▶ **TASK OBJECTIVE**
Without the pictures, write the listing out again exactly as it appears.

Start of RECORD EXTRACTS

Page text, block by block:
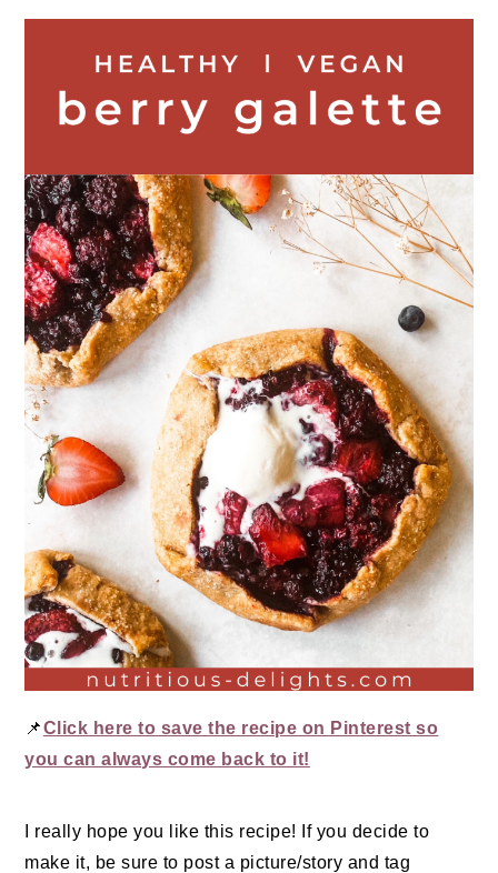
📌Click here to save the recipe on Pinterest so
you can always come back to it!
I really hope you like this recipe! If you decide to
make it, be sure to post a picture/story and tag
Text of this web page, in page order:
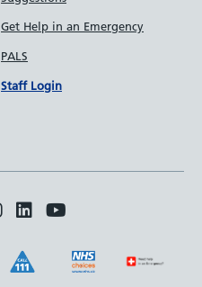
Get Help in an Emergency
PALS
Staff Login

End of RECORD EXTRACTS

▶ **TASK OUTPUT**
Page text, block by block:
📌Click here to save the recipe on Pinterest so
you can always come back to it!
I really hope you like this recipe! If you decide to
make it, be sure to post a picture/story and tag
Text of this web page, in page order:
Get Help in an Emergency
PALS
Staff Login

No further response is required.